Joachim B. Schmidt ist 2007 nach Island ausgewandert und wohnt mit seiner Familie in Reykjavik. Kein Wunder also, dass er seine Romane in seiner Wahlheimat ansiedelt. Seine vorangegangenen Bücher Kalmann und Tell wurden mehrfach ausgezeichnet. Weiter sind bei Schreiblust-Leselust die Rezensionen von In Küstennähe und Am Tisch sitzt ein Soldat nachzulesen.
„Moosflüstern“ ist an einen historischen Hintergrund aus den Jahren von 1949 bis 1952 angelehnt. Damals wurden junge deutsche Frauen zur Arbeit auf Bauernhöfen in Island gesucht. Einige hunderte junge Mädchen und Frauen folgten dem Aufruf des isländischen Vizekonsulats in den Lübecker Nachrichten.
In zwei sich abwechselnden Erzählsträngen lesen wir vom Bauingenieur Heinrich Lieber, der erst spät erfährt, dass seine leibliche Mutter kurz nach seiner Geburt nach Island ausgewandert ist.
Das Leben von Heinrich Liebers Mutter mit ihren Beweggründen, Kind und Mann zu verlassen und von ihrem Neuanfang in den Westfjorden Islands, wird in Ich-Form abwechselnd mit Heinrichs Geschichte erzählt.

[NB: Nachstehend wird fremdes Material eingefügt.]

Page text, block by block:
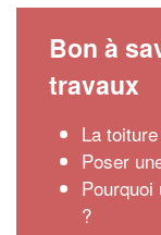
Bon à
travaux
La
Poser
?
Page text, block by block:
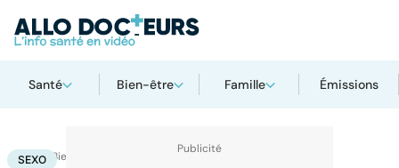
Santé Bien-être Famille Émissions
Accueil Bien-être
SEXO
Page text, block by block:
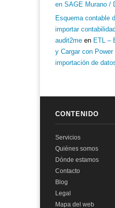
en SAGE Murano /
Esquema contable
importar
audit2me en ETL –
y Cargar con Power
importación de
CONTENIDO
Servicios
Quiénes somos
Dónde estamos
Contacto
Blog
Legal
Mapa del web
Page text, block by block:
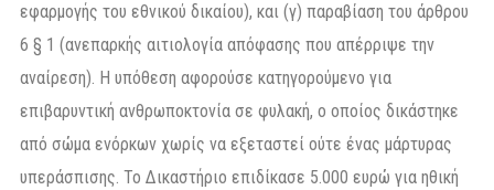
εφαρμογής του εθνικού δικαίου), και (γ) παραβίαση του άρθρου
6 § 1 (ανεπαρκής αιτιολογία απόφασης που απέρριψε την
αναίρεση). Η υπόθεση αφορούσε κατηγορούμενο για
επιβαρυντική ανθρωποκτονία σε φυλακή, ο οποίος δικάστηκε
από σώμα ενόρκων χωρίς να εξεταστεί ούτε ένας μάρτυρας
υπεράσπισης. Το Δικαστήριο επιδίκασε 5.000 ευρώ για ηθική
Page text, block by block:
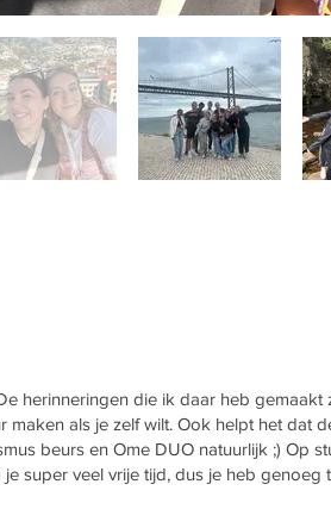
herinneringen die ik daar heb gemaakt
als je zelf wilt. Ook helpt het dat
beurs en Ome DUO natuurlijk ;) Op
super veel vrije tijd, dus je heb genoeg
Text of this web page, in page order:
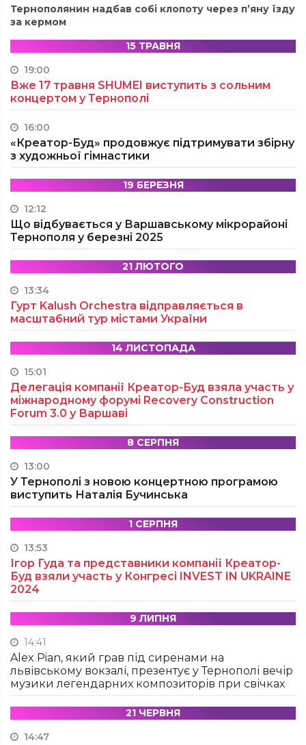
Тернополянин надбав собі клопоту через п’яну їзду
за кермом
15 ТРАВНЯ
19:00
Вже 17 травня SHUMEI виступить з сольним
концертом у Тернополі
16:00
«Креатор-Буд» продовжує підтримувати збірну
з художньої гімнастики
19 БЕРЕЗНЯ
12:12
Що відбувається у Варшавському мікрорайоні
Тернополя у березні 2025
21 ЛЮТОГО
13:34
Гурт Kalush Orchestra відправляється в
масштабний тур містами України
14 ЛИСТОПАДА
15:01
Делегація компанії Креатор-Буд взяла участь у
міжнародному форумі Recovery Construction
Forum 3.0 у Варшаві
8 СЕРПНЯ
13:00
У Тернополі з новою концертною програмою
виступить Наталія Бучинська
1 СЕРПНЯ
13:53
Ігор Гуда та представники компанії Креатор-
Буд взяли участь у Конгресі INVEST IN UKRAINE
2024
9 ЛИПНЯ
14:41
Alex Pian, який грав під сиренами на
львівському вокзалі, презентує у Тернополі вечір
музики легендарних композиторів при свічках
21 ЧЕРВНЯ
14:47
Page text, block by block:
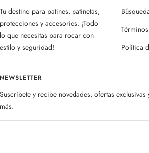
Tu destino para patines, patinetas,
protecciones y accesorios. ¡Todo
lo que necesitas para rodar con
estilo y seguridad!
Búsqueda
Política
NEWSLETTER
Suscríbete y recibe novedades, ofertas exclusivas
más.
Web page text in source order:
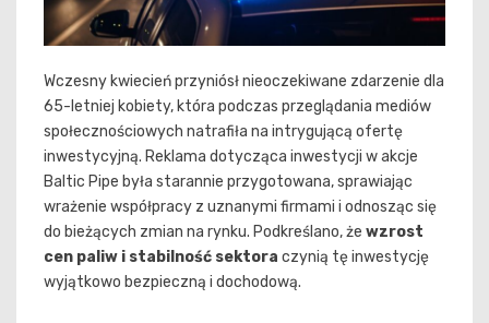
Wczesny kwiecień przyniósł nieoczekiwane zdarzenie dla
65-letniej kobiety, która podczas przeglądania mediów
społecznościowych natrafiła na intrygującą ofertę
inwestycyjną. Reklama dotycząca inwestycji w akcje
Baltic Pipe była starannie przygotowana, sprawiając
wrażenie współpracy z uznanymi firmami i odnosząc się
do bieżących zmian na rynku. Podkreślano, że wzrost
cen paliw i stabilność sektora czynią tę inwestycję
wyjątkowo bezpieczną i dochodową.
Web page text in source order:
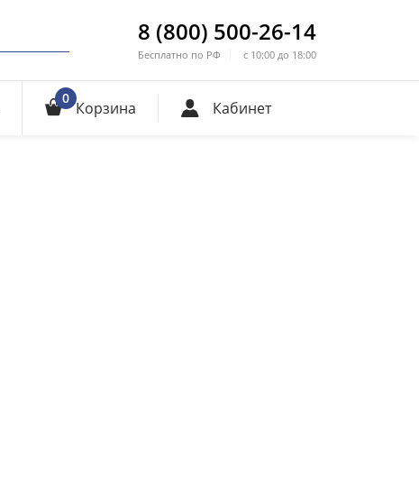
8 (800) 500-26-14
Бесплатно по РФ с 10:00 до 18:00
0 Корзина Кабинет
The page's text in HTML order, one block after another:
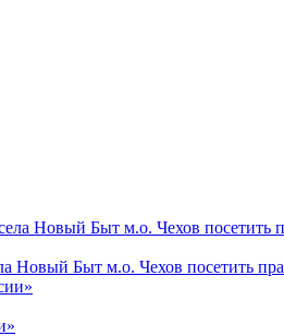
Новый Быт м.о. Чехов посетить
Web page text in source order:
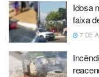
Idosa
faixa
7 DE
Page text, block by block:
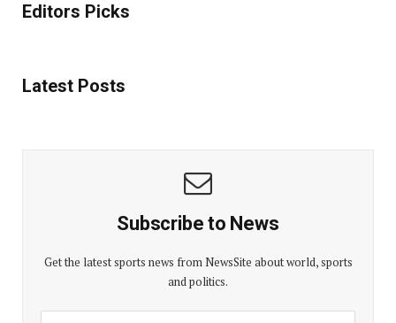
Editors Picks
Latest Posts
Subscribe to News
Get the latest sports news from NewsSite about world, sports
and politics.
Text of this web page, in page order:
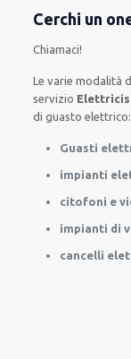
Cerchi un
Chiamaci!
Levarie modalità
servizio
di guasto elettrico:
Guasti
impianti
citofoni e
impianti di
cancelli
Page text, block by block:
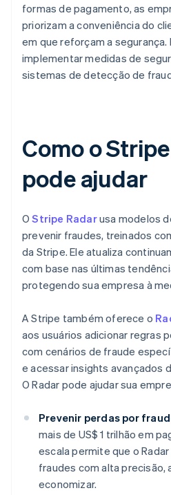
formas de pagamento, as
priorizam a conveniência do
em que reforçam a
implementar medidas de
sistemas de detecção de
Como o
pode ajudar
OStripe Radarusa modelos
prevenir fraudes, treinados
da Stripe. Ele atualiza
com base nas últimas
protegendo sua empresa à
A Stripe também oferece o
aos usuários adicionar regras
com cenários de fraude
e acessar insights avançados
O Radar pode ajudar sua
Prevenir perdas por
mais de US$ 1 trilhão em
escala permite que o
fraudes com alta precisão,
economizar.
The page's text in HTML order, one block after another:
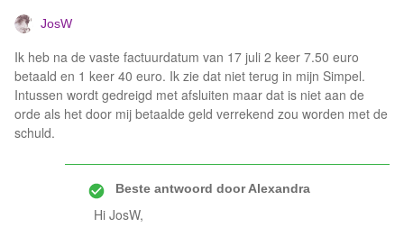
JosW
Ik heb na de vaste factuurdatum van 17 juli 2 keer 7.50 euro
betaald en 1 keer 40 euro. Ik zie dat niet terug in mijn Simpel.
Intussen wordt gedreigd met afsluiten maar dat is niet aan de
orde als het door mij betaalde geld verrekend zou worden met de
schuld.
Beste antwoord doorAlexandra
Hi JosW,
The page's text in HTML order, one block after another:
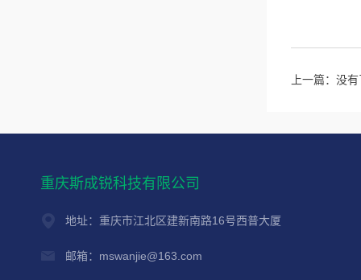
上一篇：没
重庆斯成锐科技有限公司
地址：重庆市江北区建新南路16号西普大厦
邮箱：mswanjie@163.com
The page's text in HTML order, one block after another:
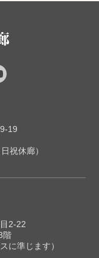
19
祝休廊）
2-22
階
に準じます）

Heinrich Lieber weiß bis zu seinem vierzigsten Lebensjahr nicht, dass seine Mutter nicht seine leibliche Mutter ist. Immer fanden sich vermeintliche Gründe, dies zu verschweigen. Das Familiengeheimnis über Heinrichs Mutter wird erst gelüftet, nachdem sie in Island bereits gestorben und begraben ist. Doch dies ist nicht der einzige Einschnitt, mit dem Heinrich zu kämpfen hat. Auch in seinem Job gibt es Probleme, die ihm zu schaffen machen. Ein Grund mehr, dass Heinrich die Flucht antritt.
Als Erstes reist er nach Paris. Dort lebt noch die Schwester seiner Mutter, von deren Existenz er bislang auch noch nichts wusste. Von ihr erhofft sich Heinrich, nähere Informationen über seine Mutter zu erfahren. Sein Aufenthalt in Paris währt nicht lange, bis er nach Island weiterfliegt.
Alles, was ihn in der Hauptstadt Reykjavik erwartet, wie Heinrich sich auf Island zurechtfindet und was alles er über seine Mutter in Erfahrung bringen kann, soll hier nicht weiter verraten werden. Nur so viel: Auf seiner Reise in die Westfjorde, wo die Mutter auf einem Bauernhof gelebt hatte, setzt Heinrich sich nicht nur mit den neuen familiären Verhältnissen auseinander, sondern taucht auch tief ein in die isländische Natur.
Joachim B. Schmidt verwebt die Schicksale von Mutter und Sohn spannend mit intensiven Naturbeschreibungen.
Joachim B. Schmidt: Moosflüstern.
Diogenes, August 2024.
288 Seiten, Taschenbuch, 14,00 Euro.
Diese Rezension wurde verfasst von Annegret Glock.